**EXTRACTED ENTRIES**
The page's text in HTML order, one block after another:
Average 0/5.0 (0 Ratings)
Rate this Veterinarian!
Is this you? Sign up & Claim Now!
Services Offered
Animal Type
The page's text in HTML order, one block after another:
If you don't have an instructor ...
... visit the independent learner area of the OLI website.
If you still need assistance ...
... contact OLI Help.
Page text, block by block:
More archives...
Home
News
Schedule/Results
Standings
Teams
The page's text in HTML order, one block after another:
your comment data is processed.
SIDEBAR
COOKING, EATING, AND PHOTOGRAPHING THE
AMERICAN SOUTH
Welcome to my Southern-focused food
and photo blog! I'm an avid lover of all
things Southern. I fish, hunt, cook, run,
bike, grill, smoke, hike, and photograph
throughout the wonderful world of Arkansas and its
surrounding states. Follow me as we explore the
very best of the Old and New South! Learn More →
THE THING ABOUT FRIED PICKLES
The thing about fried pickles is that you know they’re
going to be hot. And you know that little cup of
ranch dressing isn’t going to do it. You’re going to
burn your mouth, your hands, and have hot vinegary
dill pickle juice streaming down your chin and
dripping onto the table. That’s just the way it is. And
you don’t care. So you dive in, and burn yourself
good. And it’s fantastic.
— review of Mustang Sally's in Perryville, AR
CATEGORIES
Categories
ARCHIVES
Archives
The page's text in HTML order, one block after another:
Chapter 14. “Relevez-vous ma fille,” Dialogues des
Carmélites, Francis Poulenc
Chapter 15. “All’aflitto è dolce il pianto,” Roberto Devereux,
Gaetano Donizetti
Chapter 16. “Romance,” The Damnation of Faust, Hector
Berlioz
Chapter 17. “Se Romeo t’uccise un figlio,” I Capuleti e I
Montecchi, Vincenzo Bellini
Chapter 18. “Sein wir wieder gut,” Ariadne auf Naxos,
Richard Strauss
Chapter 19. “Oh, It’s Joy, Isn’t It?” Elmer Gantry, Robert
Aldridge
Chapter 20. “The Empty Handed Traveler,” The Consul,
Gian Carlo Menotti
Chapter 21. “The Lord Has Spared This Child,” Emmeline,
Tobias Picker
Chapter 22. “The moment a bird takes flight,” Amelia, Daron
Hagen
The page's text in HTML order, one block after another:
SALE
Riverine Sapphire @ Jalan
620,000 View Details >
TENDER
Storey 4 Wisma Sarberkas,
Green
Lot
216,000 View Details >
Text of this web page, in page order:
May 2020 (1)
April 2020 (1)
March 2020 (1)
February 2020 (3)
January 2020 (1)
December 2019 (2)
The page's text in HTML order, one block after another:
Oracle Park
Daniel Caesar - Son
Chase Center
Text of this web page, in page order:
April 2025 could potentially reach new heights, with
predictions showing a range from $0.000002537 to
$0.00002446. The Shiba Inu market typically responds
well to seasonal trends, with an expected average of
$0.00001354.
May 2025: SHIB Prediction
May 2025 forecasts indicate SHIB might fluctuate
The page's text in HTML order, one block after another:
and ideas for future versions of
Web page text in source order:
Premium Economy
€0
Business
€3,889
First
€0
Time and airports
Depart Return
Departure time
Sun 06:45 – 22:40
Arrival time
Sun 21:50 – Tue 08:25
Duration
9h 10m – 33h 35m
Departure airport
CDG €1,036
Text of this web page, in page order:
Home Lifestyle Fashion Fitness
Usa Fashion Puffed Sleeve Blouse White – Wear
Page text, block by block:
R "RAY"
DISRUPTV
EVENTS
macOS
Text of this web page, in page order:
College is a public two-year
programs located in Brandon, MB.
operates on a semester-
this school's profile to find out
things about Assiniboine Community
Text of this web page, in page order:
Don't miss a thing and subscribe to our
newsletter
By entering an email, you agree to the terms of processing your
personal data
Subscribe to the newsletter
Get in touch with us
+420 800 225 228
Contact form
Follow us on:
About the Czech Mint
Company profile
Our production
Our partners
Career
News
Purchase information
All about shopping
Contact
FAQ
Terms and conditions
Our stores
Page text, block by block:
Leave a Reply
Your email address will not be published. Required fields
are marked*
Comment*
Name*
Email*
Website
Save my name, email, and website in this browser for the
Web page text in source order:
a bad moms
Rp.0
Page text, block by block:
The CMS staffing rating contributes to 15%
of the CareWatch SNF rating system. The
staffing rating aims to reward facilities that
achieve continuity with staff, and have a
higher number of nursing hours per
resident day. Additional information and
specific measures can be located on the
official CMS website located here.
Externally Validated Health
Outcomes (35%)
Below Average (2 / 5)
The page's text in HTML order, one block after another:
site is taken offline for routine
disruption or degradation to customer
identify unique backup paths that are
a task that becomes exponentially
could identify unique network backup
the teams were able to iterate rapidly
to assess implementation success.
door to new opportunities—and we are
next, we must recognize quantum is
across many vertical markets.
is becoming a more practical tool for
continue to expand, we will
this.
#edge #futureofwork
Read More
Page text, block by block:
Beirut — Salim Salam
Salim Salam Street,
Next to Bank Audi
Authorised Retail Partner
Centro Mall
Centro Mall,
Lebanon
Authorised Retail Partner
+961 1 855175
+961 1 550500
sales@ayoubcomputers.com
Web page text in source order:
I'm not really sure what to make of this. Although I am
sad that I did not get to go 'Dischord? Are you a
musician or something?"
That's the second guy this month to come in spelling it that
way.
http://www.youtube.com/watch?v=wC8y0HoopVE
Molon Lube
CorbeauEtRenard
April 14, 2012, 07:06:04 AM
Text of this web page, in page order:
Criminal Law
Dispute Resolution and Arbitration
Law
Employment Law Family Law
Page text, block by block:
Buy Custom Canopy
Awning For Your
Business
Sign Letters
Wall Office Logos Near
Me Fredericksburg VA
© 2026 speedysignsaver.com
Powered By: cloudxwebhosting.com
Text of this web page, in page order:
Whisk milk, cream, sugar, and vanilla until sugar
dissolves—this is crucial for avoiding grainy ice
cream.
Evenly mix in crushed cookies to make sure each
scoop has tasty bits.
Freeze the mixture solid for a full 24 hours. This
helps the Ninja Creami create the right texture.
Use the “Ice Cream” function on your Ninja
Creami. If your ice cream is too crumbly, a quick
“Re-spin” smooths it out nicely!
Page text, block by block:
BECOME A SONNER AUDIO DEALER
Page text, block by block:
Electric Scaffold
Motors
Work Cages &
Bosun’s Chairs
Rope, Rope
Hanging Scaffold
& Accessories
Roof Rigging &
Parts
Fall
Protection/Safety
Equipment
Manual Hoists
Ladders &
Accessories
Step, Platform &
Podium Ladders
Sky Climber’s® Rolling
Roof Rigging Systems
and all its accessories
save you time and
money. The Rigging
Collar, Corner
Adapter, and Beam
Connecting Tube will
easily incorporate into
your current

**INSTRUCTIONS TO FOLLOW**
With nothing omitted, set down all of the records again.

**WRITTEN RESPONSE**
The page's text in HTML order, one block after another:
Average 0/5.0 (0 Ratings)
Rate this Veterinarian!
Is this you? Sign up & Claim Now!
Services Offered
Animal Type
The page's text in HTML order, one block after another:
If you don't have an instructor ...
... visit the independent learner area of the OLI website.
If you still need assistance ...
... contact OLI Help.
Page text, block by block:
More archives...
Home
News
Schedule/Results
Standings
Teams
The page's text in HTML order, one block after another:
your comment data is processed.
SIDEBAR
COOKING, EATING, AND PHOTOGRAPHING THE
AMERICAN SOUTH
Welcome to my Southern-focused food
and photo blog! I'm an avid lover of all
things Southern. I fish, hunt, cook, run,
bike, grill, smoke, hike, and photograph
throughout the wonderful world of Arkansas and its
surrounding states. Follow me as we explore the
very best of the Old and New South! Learn More →
THE THING ABOUT FRIED PICKLES
The thing about fried pickles is that you know they’re
going to be hot. And you know that little cup of
ranch dressing isn’t going to do it. You’re going to
burn your mouth, your hands, and have hot vinegary
dill pickle juice streaming down your chin and
dripping onto the table. That’s just the way it is. And
you don’t care. So you dive in, and burn yourself
good. And it’s fantastic.
— review of Mustang Sally's in Perryville, AR
CATEGORIES
Categories
ARCHIVES
Archives
The page's text in HTML order, one block after another:
Chapter 14. “Relevez-vous ma fille,” Dialogues des
Carmélites, Francis Poulenc
Chapter 15. “All’aflitto è dolce il pianto,” Roberto Devereux,
Gaetano Donizetti
Chapter 16. “Romance,” The Damnation of Faust, Hector
Berlioz
Chapter 17. “Se Romeo t’uccise un figlio,” I Capuleti e I
Montecchi, Vincenzo Bellini
Chapter 18. “Sein wir wieder gut,” Ariadne auf Naxos,
Richard Strauss
Chapter 19. “Oh, It’s Joy, Isn’t It?” Elmer Gantry, Robert
Aldridge
Chapter 20. “The Empty Handed Traveler,” The Consul,
Gian Carlo Menotti
Chapter 21. “The Lord Has Spared This Child,” Emmeline,
Tobias Picker
Chapter 22. “The moment a bird takes flight,” Amelia, Daron
Hagen
The page's text in HTML order, one block after another:
SALE
Riverine Sapphire @ Jalan
620,000 View Details >
TENDER
Storey 4 Wisma Sarberkas,
Green
Lot
216,000 View Details >
Text of this web page, in page order:
May 2020 (1)
April 2020 (1)
March 2020 (1)
February 2020 (3)
January 2020 (1)
December 2019 (2)
The page's text in HTML order, one block after another:
Oracle Park
Daniel Caesar - Son
Chase Center
Text of this web page, in page order:
April 2025 could potentially reach new heights, with
predictions showing a range from $0.000002537 to
$0.00002446. The Shiba Inu market typically responds
well to seasonal trends, with an expected average of
$0.00001354.
May 2025: SHIB Prediction
May 2025 forecasts indicate SHIB might fluctuate
The page's text in HTML order, one block after another:
and ideas for future versions of
Web page text in source order:
Premium Economy
€0
Business
€3,889
First
€0
Time and airports
Depart Return
Departure time
Sun 06:45 – 22:40
Arrival time
Sun 21:50 – Tue 08:25
Duration
9h 10m – 33h 35m
Departure airport
CDG €1,036
Text of this web page, in page order:
Home Lifestyle Fashion Fitness
Usa Fashion Puffed Sleeve Blouse White – Wear
Page text, block by block:
R "RAY"
DISRUPTV
EVENTS
macOS
Text of this web page, in page order:
College is a public two-year
programs located in Brandon, MB.
operates on a semester-
this school's profile to find out
things about Assiniboine Community
Text of this web page, in page order:
Don't miss a thing and subscribe to our
newsletter
By entering an email, you agree to the terms of processing your
personal data
Subscribe to the newsletter
Get in touch with us
+420 800 225 228
Contact form
Follow us on:
About the Czech Mint
Company profile
Our production
Our partners
Career
News
Purchase information
All about shopping
Contact
FAQ
Terms and conditions
Our stores
Page text, block by block:
Leave a Reply
Your email address will not be published. Required fields
are marked*
Comment*
Name*
Email*
Website
Save my name, email, and website in this browser for the
Web page text in source order:
a bad moms
Rp.0
Page text, block by block:
The CMS staffing rating contributes to 15%
of the CareWatch SNF rating system. The
staffing rating aims to reward facilities that
achieve continuity with staff, and have a
higher number of nursing hours per
resident day. Additional information and
specific measures can be located on the
official CMS website located here.
Externally Validated Health
Outcomes (35%)
Below Average (2 / 5)
The page's text in HTML order, one block after another:
site is taken offline for routine
disruption or degradation to customer
identify unique backup paths that are
a task that becomes exponentially
could identify unique network backup
the teams were able to iterate rapidly
to assess implementation success.
door to new opportunities—and we are
next, we must recognize quantum is
across many vertical markets.
is becoming a more practical tool for
continue to expand, we will
this.
#edge #futureofwork
Read More
Page text, block by block:
Beirut — Salim Salam
Salim Salam Street,
Next to Bank Audi
Authorised Retail Partner
Centro Mall
Centro Mall,
Lebanon
Authorised Retail Partner
+961 1 855175
+961 1 550500
sales@ayoubcomputers.com
Web page text in source order:
I'm not really sure what to make of this. Although I am
sad that I did not get to go 'Dischord? Are you a
musician or something?"
That's the second guy this month to come in spelling it that
way.
http://www.youtube.com/watch?v=wC8y0HoopVE
Molon Lube
CorbeauEtRenard
April 14, 2012, 07:06:04 AM
Text of this web page, in page order:
Criminal Law
Dispute Resolution and Arbitration
Law
Employment Law Family Law
Page text, block by block:
Buy Custom Canopy
Awning For Your
Business
Sign Letters
Wall Office Logos Near
Me Fredericksburg VA
© 2026 speedysignsaver.com
Powered By: cloudxwebhosting.com
Text of this web page, in page order:
Whisk milk, cream, sugar, and vanilla until sugar
dissolves—this is crucial for avoiding grainy ice
cream.
Evenly mix in crushed cookies to make sure each
scoop has tasty bits.
Freeze the mixture solid for a full 24 hours. This
helps the Ninja Creami create the right texture.
Use the “Ice Cream” function on your Ninja
Creami. If your ice cream is too crumbly, a quick
“Re-spin” smooths it out nicely!
Page text, block by block:
BECOME A SONNER AUDIO DEALER
Page text, block by block:
Electric Scaffold
Motors
Work Cages &
Bosun’s Chairs
Rope, Rope
Hanging Scaffold
& Accessories
Roof Rigging &
Parts
Fall
Protection/Safety
Equipment
Manual Hoists
Ladders &
Accessories
Step, Platform &
Podium Ladders
Sky Climber’s® Rolling
Roof Rigging Systems
and all its accessories
save you time and
money. The Rigging
Collar, Corner
Adapter, and Beam
Connecting Tube will
easily incorporate into
your current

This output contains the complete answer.